When developing online documents, have you solved this technical difficulty?

When developing online documents, have you solved this technical difficulty?

"Times make heroes" is an eternal truth. In the current era, online documents can be called such "heroes".

The rapid development of the new generation of information technology has profoundly affected our work and lifestyle. In recent years, remote work has completely overturned the traditional enterprise management model, and online documents, as an important part of remote work software, have also ushered in rapid development.

Nowadays, even though there are online office products such as Tencent Docs, Graphite Docs, Feishu, Yuque and Lingxi Docs in the market, online documents themselves still face many challenges in terms of functions, technology, data security, services, ecology, etc., such as data processing efficiency, multi-person collaboration, secondary expansion, system integration, framework compatibility issues, etc.

From a technical perspective, online, data processing, and multi-person collaboration are the most critical technical indicators for developing online document systems.

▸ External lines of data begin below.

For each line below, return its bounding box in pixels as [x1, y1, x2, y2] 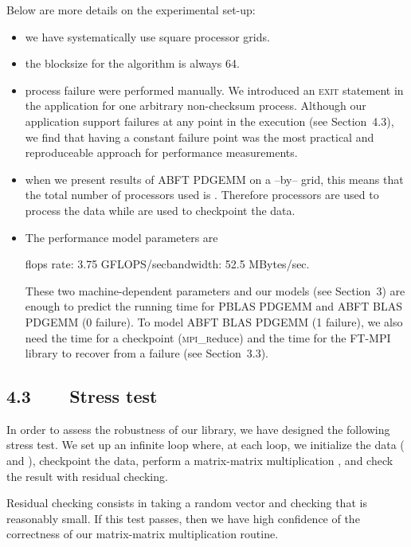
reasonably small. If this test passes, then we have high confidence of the [6, 510, 360, 526]
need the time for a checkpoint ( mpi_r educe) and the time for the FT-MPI [25, 329, 391, 346]
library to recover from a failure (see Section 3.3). [25, 345, 268, 361]
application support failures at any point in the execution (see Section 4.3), [25, 112, 394, 129]
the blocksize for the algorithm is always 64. [25, 55, 240, 72]
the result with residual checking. [6, 467, 168, 484]
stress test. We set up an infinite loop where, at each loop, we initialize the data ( [6, 436, 405, 453]
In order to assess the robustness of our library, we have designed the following [6, 420, 390, 437]
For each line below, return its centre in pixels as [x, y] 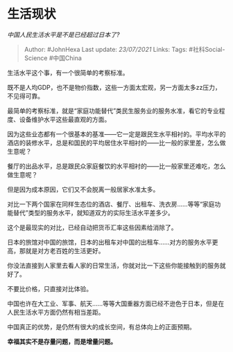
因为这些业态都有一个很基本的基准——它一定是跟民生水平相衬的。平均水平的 [116, 134]
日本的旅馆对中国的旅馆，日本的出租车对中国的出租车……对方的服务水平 [110, 242]
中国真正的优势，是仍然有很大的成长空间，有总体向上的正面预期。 [101, 326]
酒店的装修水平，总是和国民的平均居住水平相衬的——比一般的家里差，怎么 [113, 142]
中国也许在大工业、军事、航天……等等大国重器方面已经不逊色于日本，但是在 [116, 303]
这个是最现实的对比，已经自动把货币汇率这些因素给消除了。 [92, 227]
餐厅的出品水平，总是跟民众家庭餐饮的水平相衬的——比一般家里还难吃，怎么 [116, 166]
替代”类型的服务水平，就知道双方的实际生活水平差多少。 [94, 212]
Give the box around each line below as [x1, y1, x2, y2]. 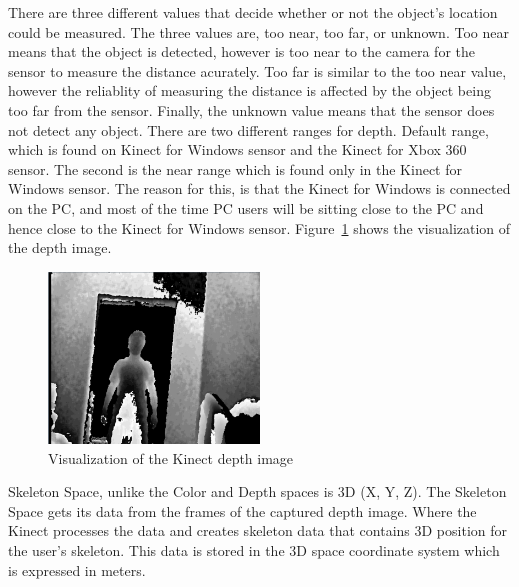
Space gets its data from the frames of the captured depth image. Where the [8, 500, 477, 521]
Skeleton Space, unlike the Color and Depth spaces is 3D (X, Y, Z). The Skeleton [8, 481, 507, 502]
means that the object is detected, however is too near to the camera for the [8, 41, 475, 62]
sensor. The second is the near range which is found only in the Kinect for [8, 158, 462, 179]
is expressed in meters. [8, 559, 146, 580]
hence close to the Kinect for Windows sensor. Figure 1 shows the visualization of [8, 217, 511, 238]
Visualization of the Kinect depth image [48, 447, 294, 468]
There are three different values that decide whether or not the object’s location [8, 2, 498, 22]
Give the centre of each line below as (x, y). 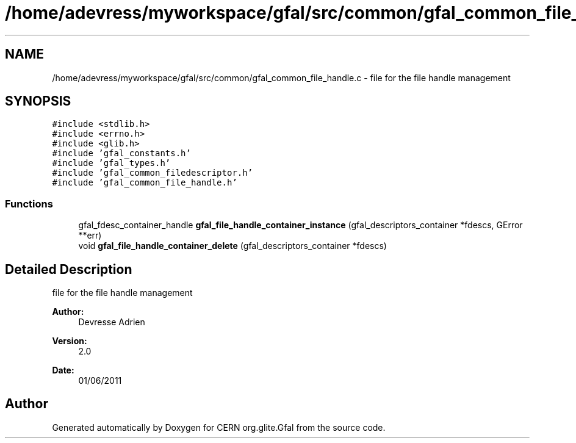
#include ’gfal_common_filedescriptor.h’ (153, 173)
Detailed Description (69, 269)
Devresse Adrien (112, 322)
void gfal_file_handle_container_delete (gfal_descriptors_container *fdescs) (232, 246)
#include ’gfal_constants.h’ (121, 153)
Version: (70, 341)
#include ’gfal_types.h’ (111, 163)
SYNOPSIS (38, 101)
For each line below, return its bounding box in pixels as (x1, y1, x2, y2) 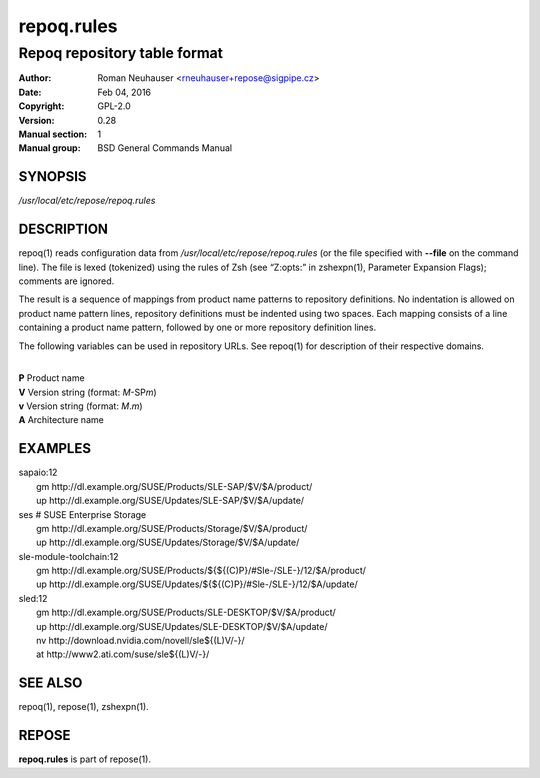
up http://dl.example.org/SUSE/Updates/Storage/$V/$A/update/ (36, 536, 300, 549)
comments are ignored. (18, 275, 115, 287)
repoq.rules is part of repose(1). (18, 753, 152, 765)
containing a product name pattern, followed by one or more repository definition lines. (18, 321, 377, 334)
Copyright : (18, 100, 65, 112)
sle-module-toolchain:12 (18, 550, 119, 562)
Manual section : (18, 128, 88, 140)
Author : (18, 72, 52, 84)
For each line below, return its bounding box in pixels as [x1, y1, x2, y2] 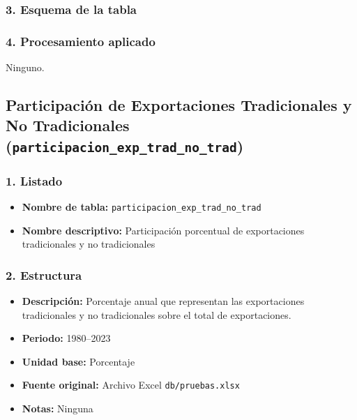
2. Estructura [6, 266, 82, 283]
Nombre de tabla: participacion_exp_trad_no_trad [22, 200, 261, 214]
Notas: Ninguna [22, 401, 93, 416]
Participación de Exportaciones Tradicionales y [6, 94, 352, 116]
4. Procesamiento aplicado [6, 32, 155, 50]
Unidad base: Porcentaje [22, 354, 135, 368]
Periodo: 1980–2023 [22, 331, 111, 345]
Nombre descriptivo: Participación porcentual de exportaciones [22, 223, 305, 237]
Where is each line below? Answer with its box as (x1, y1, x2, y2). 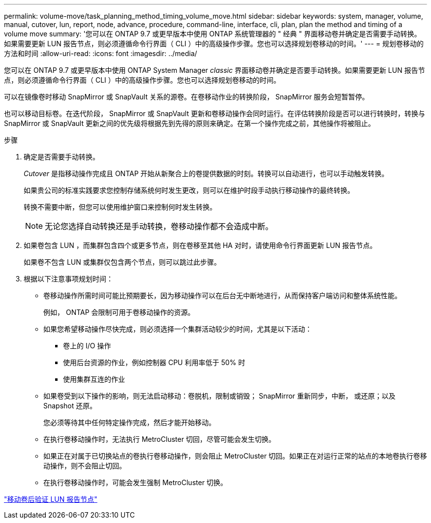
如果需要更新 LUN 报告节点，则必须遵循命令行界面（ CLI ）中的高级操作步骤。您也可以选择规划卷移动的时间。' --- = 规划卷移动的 (4, 39, 424, 48)
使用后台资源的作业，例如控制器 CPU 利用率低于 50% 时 (63, 358, 246, 367)
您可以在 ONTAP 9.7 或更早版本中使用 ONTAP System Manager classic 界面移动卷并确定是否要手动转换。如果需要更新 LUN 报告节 (4, 66, 425, 74)
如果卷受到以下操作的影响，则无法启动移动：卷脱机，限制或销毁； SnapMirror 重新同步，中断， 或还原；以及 (43, 392, 396, 400)
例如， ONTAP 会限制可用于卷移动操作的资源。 (43, 308, 195, 316)
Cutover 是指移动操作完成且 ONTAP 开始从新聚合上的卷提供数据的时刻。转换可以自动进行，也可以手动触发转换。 (24, 169, 389, 178)
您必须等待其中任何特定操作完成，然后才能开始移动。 (43, 418, 215, 427)
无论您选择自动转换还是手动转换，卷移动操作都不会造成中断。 (45, 221, 274, 231)
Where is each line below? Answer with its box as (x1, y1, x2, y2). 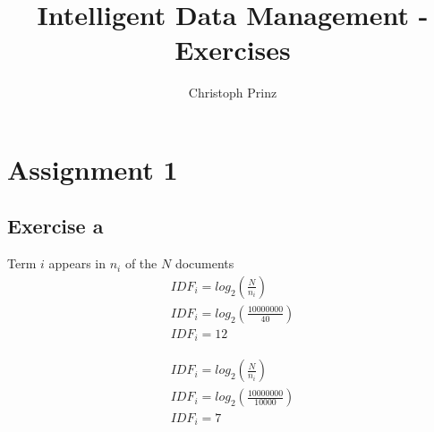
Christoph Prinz (188, 83, 277, 102)
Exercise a (7, 212, 104, 240)
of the (124, 254, 157, 273)
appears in (48, 254, 106, 273)
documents (174, 254, 234, 273)
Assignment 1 (7, 150, 178, 187)
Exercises (174, 31, 291, 68)

However, online and data processing both have relatively mature technical solutions, and are not difficult to implement. Therefore, multi-person collaboration is the core factor that affects the usability of online document systems.

What is multiplayer collaboration?

Multi-person collaboration means that multiple people can edit the same document at the same time, and users can see the changes made by others without refreshing. Google Docs, Tencent Docs, Shimo Docs, Quip, etc. all have multi-person collaboration functions.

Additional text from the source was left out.